Filling the vacuum will be a challenge. Xi’s last remaining subordinate on the Central Military Commission is a career political officer with limited operational experience. Many senior posts overseeing combat planning and commanding major formations are being filled on an interim basis by deputies and lower-ranking generals.
“Xi will have his hands full in vetting replacements. The key criteria will be loyalty, professionalism and expertise,” said Joel Wuthnow, a senior research fellow at the National Defense University in Washington.
To restock the CMC, which now has just two active members left from the seven it started with in 2022, Xi must get his picks approved by the party’s Central Committee, which currently comprises more than 350 officials. This time-consuming process requires Xi to convene a party conclave.
Having purged his most powerful military chiefs, Xi has a freer hand to reshape the command structure around his goals. The new lineup would likely reflect his priorities, including military modernization and tightening supervision of an officer corps long riven with patronage networks.
While Xi has removed generals with combat experience, the next generation will likely bring know-how more useful for digital-age warfare.
Xi could use the purges as “an opportunity to promote young turks who are from the technological domains of the PLA,” such as cyberwarfare and aerospace, said Tai Ming Cheung, a professor at UC San Diego who has written books on China’s military.
“Some of the younger generals are quite competent and technically literate,” Wuthnow said. Most have experience commanding aircraft carriers and running integrated operations between air, sea and land-based forces, he said.
There are risks, too. “In the culture of fear that pervades the PLA, these new appointees may not give Xi the frank advice he needs,” Wuthnow said.
Alternatively, Xi could choose to leave the military leadership understaffed until the party’s next twice-a-decade congress in 2027.
Whatever approach Xi takes, he wouldn’t be able to call upon officers with Zhang’s unique stature as a combat veteran and member of China’s red aristocracy. Zhang’s father fought alongside Xi’s father and helped Mao seize power in 1949. The younger Zhang distinguished himself in China’s 1979 war with Vietnam and a border clash in 1984.
“A sycophant with no combat experience has to tell Xi what Xi wants to hear,” wrote Drew Thompson, a former Pentagon official who met Zhang when he visited the U.S. in 2012. “Zhang’s intellect, experience and his relationship with Xi made honesty and objectivity possible, and that makes him an exception among PLA generals.”
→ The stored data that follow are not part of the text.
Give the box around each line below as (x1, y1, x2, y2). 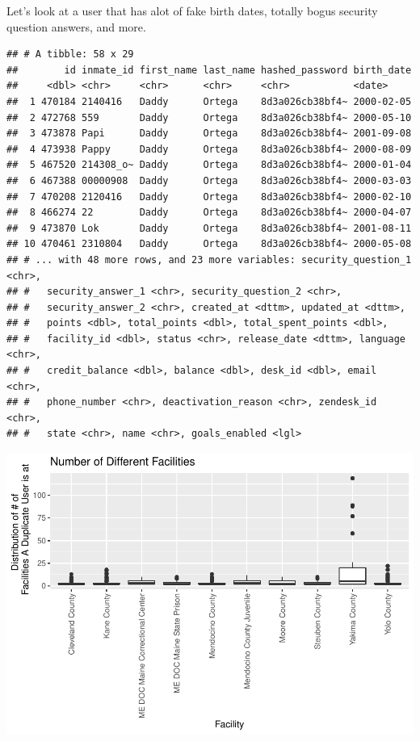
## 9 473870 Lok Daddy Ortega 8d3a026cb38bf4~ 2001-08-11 (6, 222, 412, 234)
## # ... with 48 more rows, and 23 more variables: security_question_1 (6, 253, 412, 266)
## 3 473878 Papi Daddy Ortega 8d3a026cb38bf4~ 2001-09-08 (6, 128, 412, 140)
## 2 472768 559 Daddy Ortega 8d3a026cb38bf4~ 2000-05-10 (6, 111, 412, 123)
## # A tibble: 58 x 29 (6, 48, 134, 61)
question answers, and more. (6, 18, 146, 35)
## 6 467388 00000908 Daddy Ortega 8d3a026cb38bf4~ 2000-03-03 (6, 174, 412, 186)
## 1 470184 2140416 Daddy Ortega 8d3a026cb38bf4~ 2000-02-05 (6, 95, 412, 107)
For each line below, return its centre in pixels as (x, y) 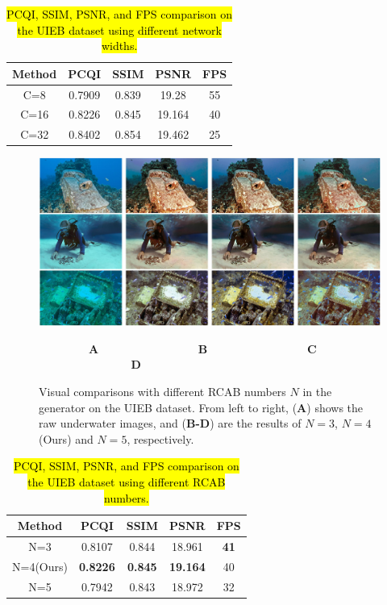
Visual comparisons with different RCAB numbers (162, 392)
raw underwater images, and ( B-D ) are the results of (170, 423)
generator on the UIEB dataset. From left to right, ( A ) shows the (201, 407)
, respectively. (160, 438)
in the (317, 392)
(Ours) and (66, 438)
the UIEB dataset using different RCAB (127, 482)
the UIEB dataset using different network (119, 29)

Such clout also made Zhang a potential alternate power center to Xi, who has routinely neutered even latent threats to his dominance.
Xi’s motives for ousting Zhang may never be definitively known. Some analysts say the purges appeared to dismantle two lines of political patronage in the military leadership, one led by Zhang and another by two other CMC members.
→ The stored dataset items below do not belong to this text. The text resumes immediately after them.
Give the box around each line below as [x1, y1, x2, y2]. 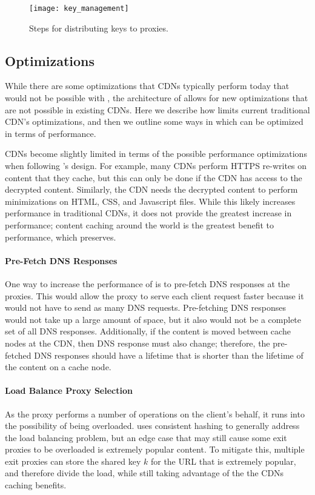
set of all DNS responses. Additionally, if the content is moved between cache [5, 325, 291, 337]
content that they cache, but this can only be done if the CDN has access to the [5, 171, 302, 184]
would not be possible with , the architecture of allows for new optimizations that [5, 91, 308, 104]
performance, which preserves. [5, 230, 116, 243]
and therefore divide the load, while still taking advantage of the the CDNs [5, 467, 284, 479]
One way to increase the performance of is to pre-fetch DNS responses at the [5, 277, 290, 290]
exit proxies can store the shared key [5, 454, 141, 467]
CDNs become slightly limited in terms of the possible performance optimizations [5, 147, 307, 160]

Some of the earlier targets were seen as Zhang’s associates, having worked with him on arms procurement, strategic missiles and space missions. Subsequent probes ousted a loose grouping of officers, led by Zhang’s perceived rivals, who once served with a PLA formation in the southeastern province of Fujian, a power base for Xi.
For several months, Zhang stood alone as China’s most powerful military officer until his own downfall in January.
Zhang had been in a position to influence major decisions and personnel appointments, through which he could entrench his own networks, said Guoguang Wu, a senior fellow at the Asia Society Policy Institute. “The closer you are to the leader and the more important you are, the bigger the threat you pose to Xi.”
The nature of China’s political system encourages officials to seek career advancement and security through personal ties with other officials, said James Char, an assistant professor at Singapore’s S. Rajaratnam School of International Studies. “Even China’s current strongman leader is incapable of averting malfeasance leading from his own political patronage.”